Dado o número insuficiente de ministros ordenados, deve-se investir mais nos cristãos leigos e leigas, para que assumam o seu protagonismo na sociedade e exerçam com competência a missão de catequistas, ministros da celebração da Palavra, diáconos. Esperamos que, até a realização do Sínodo, a comissão encarregada pelo papa apresente propostas concretas para a ordenação de mulheres diáconos. Também esperamos que sejam tomadas decisões que acelerem a ordenação presbiteral de viri probati uxorati, de homens casados. Há um grande número de comunidades espalhadas ao longo dos rios e no meio da floresta que os presbíteros conseguem visitar apenas duas ou três vezes por ano. Os nossos irmãos pobres e distantes dos centros urbanos são privados até da Eucaristia, fonte que alimenta a vida e a espiritualidade dos cristãos.

Certamente, a inculturação do Evangelho nas diversas culturas estará sobre a mesa.

Não há dúvida. Serão levados em consideração os percursos realizados no esforço de inculturação do Evangelho nas diversas culturas da Amazônia. Na diocese de São Gabriel da Cachoeira, isso já está acontecendo, à luz deste princípio: “A boa notícia das culturas indígenas acolhem a Boa Notícia de Jesus”. O ponto de partida é a identificação dos valores humanos, semina Verbi dos povos indígenas. Muitos desses valores coincidem com o Evangelho e são iluminados por ele. Desse modo, a inculturação, com o protagonismo de irmãos e irmãs, permite que os povos indígenas acolham no coração das suas culturas a Boa Notícia de Jesus.

O senhor acha que líderes indígenas serão convidados?

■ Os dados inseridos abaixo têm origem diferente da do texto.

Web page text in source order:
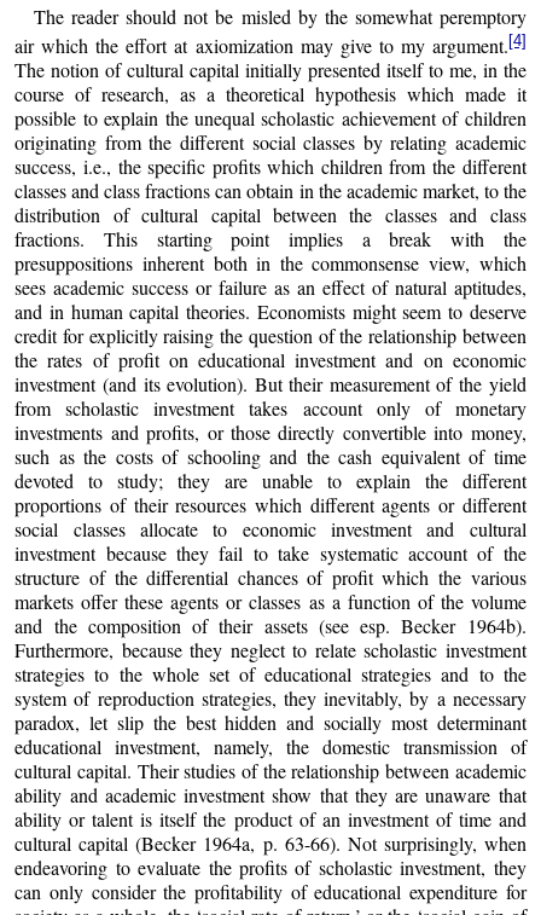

Eu acredito sim: líderes indígenas e de outros povos tradicionais, para que testemunhem as suas lutas, sofrimentos, perseguições e esperanças. Lembro-me do tuchaua Jacir José de Souza, líder Makuxi, que lutou por 30 anos com os povos indígenas de Roraima até, finalmente, ver demarcada e homologada a terra indígena Raposa Serra do Sol.

O espírito ecumênico também soprará?

É o espírito ecumênico que nos anima na comemoração dos 500 anos da Reforma protestante à luz da declaração conjunta “Do conflito à comunhão”. Portanto, também deverão ser convidados os representantes das Igrejas cristãs para trazerem o testemunho deles.

Os mártires da Amazônia serão lembrados?

Certamente, não poderá faltar no Sínodo a memória dos inúmeros mártires que deram a vida em defesa dos direitos dos povos indígenas, agricultores mestiços e ribeirinhos, que lutaram pelo desenvolvimento sustentável da Amazônia. Recordo alguns: Pe. Rofolfo Lunkenbein e o índio Simão Bororo, Cacique Marçal, que cumprimentou o Papa João Paulo II quando este visitou Manaus em 1980, Pe. Ezequiel Ramin, Ir. Vicente Cañas, Pe. Josimo Morais Tavares, Ir. Dorothy Stang, que costumava dizer: “A morte da floresta é o fim da nossa vida”.